There are several advantages to digital notes over paper notebooks:

  • The text files are searchable
  • The average typing speed is 32.5 wpm and the average handwriting speed is 13 wpm, a 2.5 times increase in the speed, which lowers the barrier for experimentalists to write more descriptive lab notes
  • Data and their analysis may be preserved in spreadsheet files which can later be revisited and used in analytics
  • Contents may be automatically compiled into printable documents having structure and cross-reference that is tedious to do by hand
  • Analytics may be run to assist students and PIs in assessing long-term trends in chemical consumption, equipment maintenance, and other accounting tasks

These advantages of digital notebooks are shown here as a FOSS alternative to commercial notebooks.

What the program does

Python scripts are used with fill out LaTeX templates to then compile printable summaries of lab notes. Both the lab notes in dated directories and the images and tables contained therein, as well as summary sheets made by the laboratory worker, are put into an automatic cross-referenced document. References and indexing are made by user specification in the markdown file with LaTex commands (like \ref to make links, with automatic labeling of sections, images, and tables in the templates) and by user specifications in the compile file (to index specific words).

Analytics on template based files for chemical consumption and instrument calibration drift are given, and some utilities for searching the files are also given.

Details on what the program does

Automatic Document Compilation

The program uses two experiment related directories.

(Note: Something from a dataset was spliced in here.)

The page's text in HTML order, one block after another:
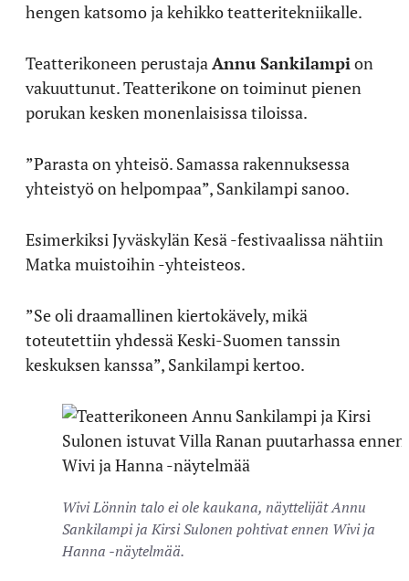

One is in summaries, which are what the user prepares as descriptions of experiments which range over some times, in a markup or spreadsheet file. The other is in dated lab directories, which may contain descriptive notes, images, data files acquired in that day, e-mail records from facilities or business contacts, and whatever else may be relevant. It iterates through all dated directories, and applies a formatting for each file depending on its suffix to be included in the document. The user must define the LaTex template and the programming to handle whichever file format is desired. These are added to the LaTeX document in order of date and within date by a prescribed order of files.

Latex Encoding of Unicode Equations

The writing of equations in lab notes is likely infrequent, but given the mathematical typesetting purpose of TeX it would be silly not to include a conversion. Conversion is simply accomplished by a dictionary which replaces unicode with Latex commands. The difficulty would be in having the program understand what delimiters for math mode there are. But, the student can apply the own delimiters while using unicode, as in

$$ ε = (Θ - 1)^2 .$$

to enable simple dictionary substitution. That is assumed here.

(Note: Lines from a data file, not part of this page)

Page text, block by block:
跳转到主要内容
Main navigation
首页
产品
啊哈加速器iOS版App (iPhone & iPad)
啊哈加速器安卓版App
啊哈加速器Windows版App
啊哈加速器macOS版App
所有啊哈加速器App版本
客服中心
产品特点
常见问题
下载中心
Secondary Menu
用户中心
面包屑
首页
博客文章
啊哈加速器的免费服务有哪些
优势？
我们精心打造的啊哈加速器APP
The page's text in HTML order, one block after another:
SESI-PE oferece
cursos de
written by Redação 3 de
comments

The package pylatexenc is used, though note this only supports the 4 hex-digit greek letters, not the mathematical italic 5 hex-digit greek letters. See their uni2latexmap file for a full listing.

Automatic Inventory and Analytics on Templated Files

By using files following a template analytics can be done. Here examples of time history of consumption of chemicals and of instrument calibration drift are given. Other ideas may be to track maintenance records, development of standard operating procedures, and so on.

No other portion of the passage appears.